The media, and government, have jumped on the fact that one woman died in the hands of her abusive partner, using her as the excuse to put in new law, not focusing on the factual failure of the judiciary.
Women have been dying in the hands of their abusive partners for quite some time in Australia, where in reality nothing has been done about it for decades, irrespective of what the (alleged) statistics may show today, hence creating an alleged urgency.
In the Northern Territory or Western Australia, there have been MANY deaths of Indigenous Australians for decades, but there’s no outcry or new ‘law’, is there?
So why the change now?
What is the real agenda behind the new move?
Because, we currently do have a legal system that is equipped to handle ‘criminal’ activity such as abuse, but the real problem lies within the judiciary.
Not only in the case of abusive spouses, but also criminal activities by teenagers, magistrates and judges are complacent, and let out the offenders, where realistically they should be incarcerated (maybe the judges too?), and not let out into the community.

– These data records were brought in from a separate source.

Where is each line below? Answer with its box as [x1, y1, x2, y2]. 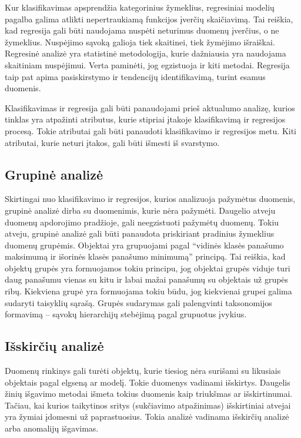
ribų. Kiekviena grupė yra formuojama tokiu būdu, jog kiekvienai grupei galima [5, 285, 292, 297]
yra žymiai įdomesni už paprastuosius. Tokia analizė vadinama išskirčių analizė [5, 410, 289, 423]
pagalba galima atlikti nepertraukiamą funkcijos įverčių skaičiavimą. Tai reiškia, [5, 12, 293, 25]
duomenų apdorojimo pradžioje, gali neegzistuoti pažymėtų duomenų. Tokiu [5, 215, 279, 228]
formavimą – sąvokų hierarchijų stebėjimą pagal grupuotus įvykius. [5, 308, 247, 320]
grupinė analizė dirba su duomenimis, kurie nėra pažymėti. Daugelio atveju [5, 204, 276, 216]
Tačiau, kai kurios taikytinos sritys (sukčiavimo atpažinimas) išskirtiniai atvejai [5, 399, 291, 411]
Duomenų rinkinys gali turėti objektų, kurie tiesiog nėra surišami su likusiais [5, 364, 281, 377]
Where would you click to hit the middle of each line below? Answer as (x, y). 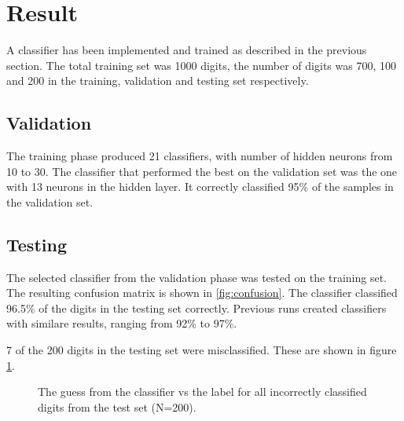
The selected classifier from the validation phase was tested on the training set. (196, 277)
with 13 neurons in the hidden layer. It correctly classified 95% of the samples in (200, 187)
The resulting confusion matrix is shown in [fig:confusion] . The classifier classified (202, 293)
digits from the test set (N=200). (117, 406)
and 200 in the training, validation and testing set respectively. (158, 81)
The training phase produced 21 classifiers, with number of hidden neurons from (200, 156)
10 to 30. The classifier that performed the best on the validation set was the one (202, 171)
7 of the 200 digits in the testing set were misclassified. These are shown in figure (202, 350)
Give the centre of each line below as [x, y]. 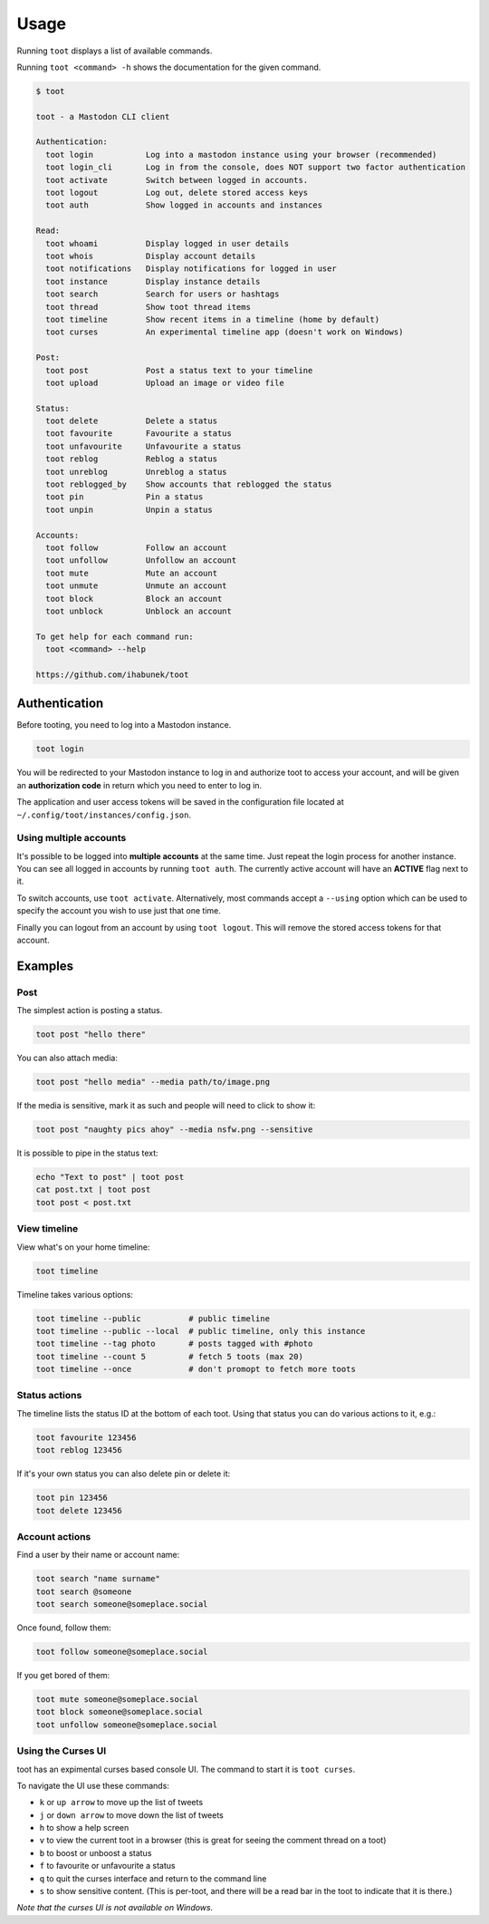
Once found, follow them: [64, 1628]
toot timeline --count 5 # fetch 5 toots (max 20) [169, 1356]
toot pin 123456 [72, 1498]
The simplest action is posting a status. [90, 1010]
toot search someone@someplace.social [122, 1605]
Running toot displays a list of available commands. [115, 51]
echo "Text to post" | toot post [110, 1177]
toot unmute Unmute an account [136, 586]
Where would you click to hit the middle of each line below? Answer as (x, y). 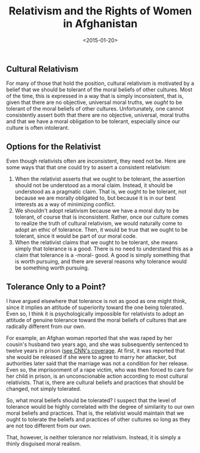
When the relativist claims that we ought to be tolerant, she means (96, 243)
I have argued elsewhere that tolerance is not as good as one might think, (96, 301)
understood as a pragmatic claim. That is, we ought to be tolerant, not (101, 192)
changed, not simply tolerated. (44, 388)
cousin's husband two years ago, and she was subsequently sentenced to (98, 344)
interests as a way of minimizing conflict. (65, 204)
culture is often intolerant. (38, 128)
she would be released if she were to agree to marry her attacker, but (91, 357)
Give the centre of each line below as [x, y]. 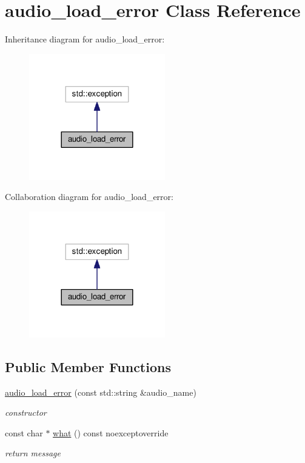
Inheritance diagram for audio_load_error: [85, 39]
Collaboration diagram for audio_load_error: [89, 197]
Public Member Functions [88, 366]
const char [24, 432]
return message [33, 453]
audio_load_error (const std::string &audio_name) [101, 392]
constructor [26, 412]
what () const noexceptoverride [111, 432]
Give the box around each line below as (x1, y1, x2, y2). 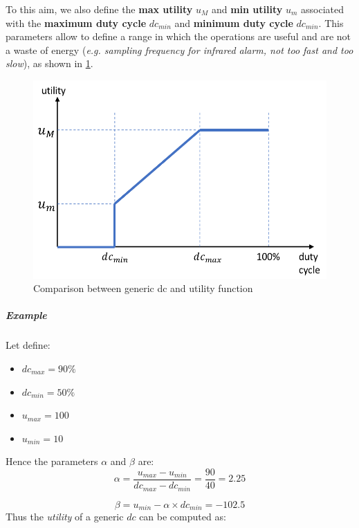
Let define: (6, 338, 50, 352)
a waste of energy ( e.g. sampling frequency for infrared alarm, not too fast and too (6, 42, 353, 57)
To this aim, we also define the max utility (6, 2, 193, 16)
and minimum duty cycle (174, 15, 293, 30)
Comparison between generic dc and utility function (33, 281, 253, 295)
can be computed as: (139, 509, 226, 523)
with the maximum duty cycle (6, 15, 147, 30)
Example (6, 308, 47, 322)
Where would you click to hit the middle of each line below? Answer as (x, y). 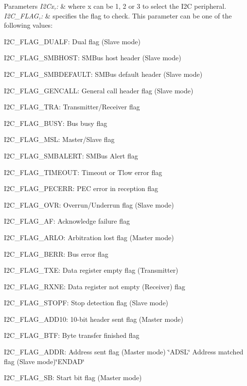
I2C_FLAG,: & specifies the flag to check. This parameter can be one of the (118, 15)
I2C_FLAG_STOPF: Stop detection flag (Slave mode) (86, 303)
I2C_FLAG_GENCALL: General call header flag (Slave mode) (99, 90)
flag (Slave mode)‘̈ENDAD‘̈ (44, 361)
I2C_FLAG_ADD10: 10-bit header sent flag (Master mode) (94, 319)
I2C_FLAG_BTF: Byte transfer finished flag (72, 335)
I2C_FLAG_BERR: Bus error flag (56, 254)
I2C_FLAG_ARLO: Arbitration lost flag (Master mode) (89, 237)
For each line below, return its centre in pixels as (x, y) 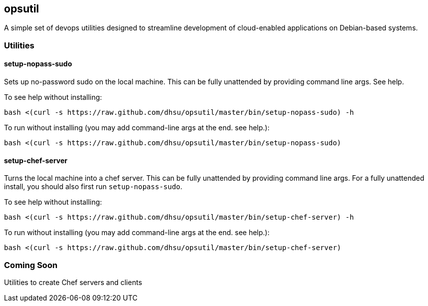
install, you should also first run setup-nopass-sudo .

The real ‘failure of government’ is on the judge that let out that criminal that was on bail or temporarily incarcerated, for the purpose of being a repeat ‘customer’ for the legal business, being a ‘win’ for the courts and legal business from a financial perspective.
Remembering that courts act for the benefit of their ‘stakeholders’, that being banks and financial institutions like BlackRock or Vanguard.
The Courts function under the modus operandi to:
“Develop, maintain, and enhance key relationships with internal and external stakeholders to influence decision making processes and outcomes critical to the success of MCV, including court staff and judiciary, Court Services Victoria, and other Victorian government departments.”
See document originating from the Magistrates’ Court of Victoria withing the article:
Noting that the Court must operate solely in The Crown in Right of the State (e.g. Victoria).